Но когда Дуглас, широко подмигнув южанам в Конгрессе, предложил им проголосовать за народный суверенитет как средство отмены гарантий свободы к северу от 36°30′, он окончательно дискредитировал свою собственную доктрину в глазах всех потенциальных сторонников борьбы с рабством. Их отвращение к его уловке укрепило позиции боевиков в рядах антирабовладельцев – таких, как Самнер и Чейз. Антирабовладельцы больше никогда не доверяли Дугласу, даже когда он впоследствии сражался за свободу в Канзасе. Ни одно событие этого периода – даже решение по делу Дреда Скотта – не стимулировало антирабовладельческие элементы к таким шагам, как попытка аннулировать Закон о беглых рабах с помощью неблагоприятного законодательства штатов и одобрение применения насилия со стороны Джона Брауна. Таким образом, Акт Канзаса-Небраски далеко перекрыл умеренные способы действий, которые могли бы использовать антирабовладельческие силы, и лишил Дугласа того реального влияния, которое до 1854 года он ещё мог оказывать на формирование антирабовладельческой политики.

Эти последствия были очевидны только в перспективе времени, но быстро стало ясно, что Канзас-Небраска разрушила господство демократической партии в свободных штатах, а также нарушила баланс биссектрис внутри Демократической партии. При любом анализе динамики юнионизма важно понимать, что со времен Эндрю Джексона демократы были доминирующей партией как на Севере, так и на Юге. Сила каждого географического крыла в своём регионе давала ему право голоса в делах партии и делала его ценным союзником для другого крыла. Короче говоря, Демократическая партия была мощной силой национализма, потому что ни одно из её секционных крыльев не было настолько слабым, чтобы подчиняться другому, в то время как каждое из них было достаточно сильным, чтобы оказывать сдерживающее влияние на другое. Так, Джексон в 1828 и 1832 годах, Ван Бюрен в 1836 году, Полк в 1844 году и Пирс в 1852 году получили большинство голосов как в рабовладельческих, так и в свободных штатах.
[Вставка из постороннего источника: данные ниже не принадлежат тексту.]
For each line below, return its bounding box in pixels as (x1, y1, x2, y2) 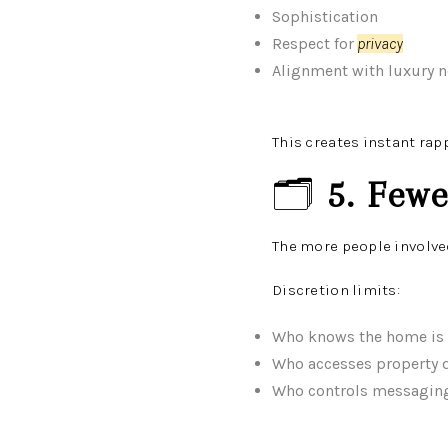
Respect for (272, 34, 354, 53)
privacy (357, 34, 403, 53)
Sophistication (272, 7, 378, 26)
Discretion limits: (272, 281, 401, 299)

В Конгрессе два географических крыла партии были довольно равномерно сбалансированы. В Палате представителей в 1847–1849 годах было 108 демократов (против 115 вигов), из которых 54 представляли свободные штаты и 54 – рабовладельческие. В первом Конгрессе при администрации Тейлора-Филлмора демократы, насчитывавшие 116 членов, имели большинство в палате; 55 из них были от свободных штатов, 61 – от рабовладельческих. Во втором конгрессе режима Тейлора-Филлмора их общее число возросло до 141 члена, разделившись между свободными и рабовладельческими штатами на 81 и 60 соответственно. В Конгрессе, принявшем закон Канзаса-Небраски, их число достигло нового максимума – 162, причём демократы от свободных штатов преобладали над демократами от рабовладельческих штатов в соотношении 91 к 67.[281]281
  Составлено на основе списков членов, с указанием партийной принадлежности, опубликованных в различных выпусках газет «Глобус Конгресса», «Альманах вигов» и «Альманах трибунов».


[Закрыть]

Но реакция на Канзас-Небраску была ожесточенной, и на выборах в Конгресс в 1854 и 1855 годах северные демократы потерпели сокрушительные поражения. Эти поражения повлекли за собой внезапный подъем новой политической организации, партии «Незнайка», а также распад партии вигов и зарождение Республиканской партии, что потребует обсуждения в одной из последующих глав. Из-за этих сложностей Дуглас всегда в своей лучшей партийной манере утверждал, что именно «Незнайка», а не оппозиция Канзас-Небраска, стала причиной поражения демократов в 1854–1855 годах. Но хотя можно спорить о том, что стало причиной такого результата, нет никаких сомнений в том, что он был масштабным. В то время как демократы сохранили все, кроме четырех, из 67 мест в рабовладельческих штатах, которые они занимали, они смогли сохранить только 25 из 91 места в свободных штатах, которые они завоевали в 1852 году.[282]282
  Только семь из сорока четырех демократов Севера, проголосовавших за Канзас-Небраску, выжили после выборов. Но только пятнадцать из сорока восьми, голосовавших против или не голосовавших, были переизбраны.


[Закрыть]
Эта потеря 66 из 91 места в свободных штатах так и не была восстановлена. Демократическая партия, конечно, выиграла ещё одни президентские выборы в 1856 году и получила контроль над Палатой представителей на тех же выборах. Но в 1856 году Бьюкенен получил лишь пять из шестнадцати свободных штатов, и своим избранием он был обязан в основном поддержке южан. Северные демократы никогда больше не были в два раза многочисленнее южных демократов в Палате представителей до окончания Гражданской войны. Дуглас оставался выдающимся демократом в стране, но его причисляли к фракции меньшинства в его собственной партии. Демократическая партия оставалась двуполой в том смысле, что она была активна в обеих секциях и стремилась проводить политику, которая была бы приемлема для обеих, но равновесие внутри партии не пережило отмены Миссурийского компромисса. Эффект был кумулятивным: восприимчивость Демократической партии к контролю Юга ослабила её на Севере, а её слабость на Севере увеличила её восприимчивость к контролю Юга.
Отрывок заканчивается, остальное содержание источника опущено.